Sen. Sheldon Whitehouse (D-R.I.) is the author of the pilot, which builds on the Improving Health Information Technology Act (S. 2511) that the HELP Committee recently approved with a strong bipartisan vote. According to the letter, “The BHIT Coalition believes that the meaningful use program needs major legislative reforms encompassing improved interoperability, better EHR usability, and enhanced transparency including the star rating system authorized in S. 2511. At the same time, meaningful use reform efforts cannot be completed without providing HIT incentive payments to frontline acute care behavioral health providers.”

Leaving psychiatric hospitals, community mental health centers, psychologists, social workers and substance use treatment facilities out of the HITECH [Health Information Technology for Economic and Clinical Health] Act was a fundamental policy error, the letter asserts. “A mountain of evidence now shows that behavioral health conditions are both costly and deadly…. Simply put, in the modern digital medical era, these providers cannot communicate with—and cannot coordinate care with—hospitals, physicians, cardiologists, endocrinologists, and nephrologists without EHRs,” it reads.

Currently, behavioral health provider organizations can qualify for meaningful use incentive funds only through the current definition of eligible professionals, which includes physicians and some nurse practitioners that are affiliated with their facilities.
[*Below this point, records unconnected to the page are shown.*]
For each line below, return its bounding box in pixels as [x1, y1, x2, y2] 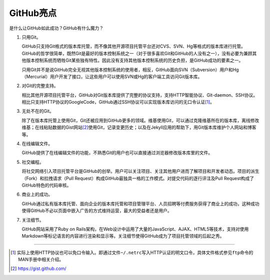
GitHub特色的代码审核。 [21, 182, 71, 188]
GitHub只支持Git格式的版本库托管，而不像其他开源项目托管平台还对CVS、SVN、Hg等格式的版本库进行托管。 [21, 43, 246, 50]
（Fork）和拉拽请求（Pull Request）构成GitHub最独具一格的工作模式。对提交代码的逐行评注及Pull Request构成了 [21, 175, 254, 181]
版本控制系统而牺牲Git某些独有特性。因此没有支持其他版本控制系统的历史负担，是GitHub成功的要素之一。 [25, 58, 243, 64]
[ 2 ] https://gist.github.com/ [10, 265, 67, 271]
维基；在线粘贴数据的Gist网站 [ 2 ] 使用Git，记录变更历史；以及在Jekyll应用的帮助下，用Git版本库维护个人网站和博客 [21, 124, 256, 130]
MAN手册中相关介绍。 [18, 256, 64, 262]
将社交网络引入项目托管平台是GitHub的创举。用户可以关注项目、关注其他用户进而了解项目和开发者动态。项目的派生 [21, 168, 259, 174]
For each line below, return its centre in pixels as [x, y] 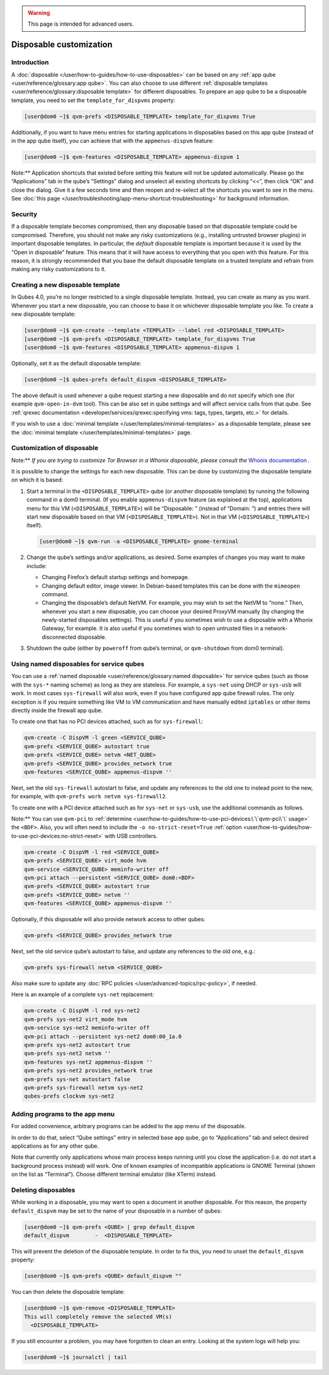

The typical behavioral health organization has a limited number of these professionals compared to psychologists and licensed social workers.

The letter concludes, “The Whitehouse amendment represents a critically important step towards both enhanced care coordination for highly vulnerable Americans as well integrating behavioral health care with primary care and specialty medicine. We urge you to include the Whitehouse proposal in any mental health and opioid legislation that emerges from the Senate HELP Committee.”

The Whitehouse bill proposes a $250,000,000 budget through 2022 but doesn’t offer any suggestions on how that money will be provided. The Senate HELP Committee is scheduled to decide on this proposal during a hearing on March 16.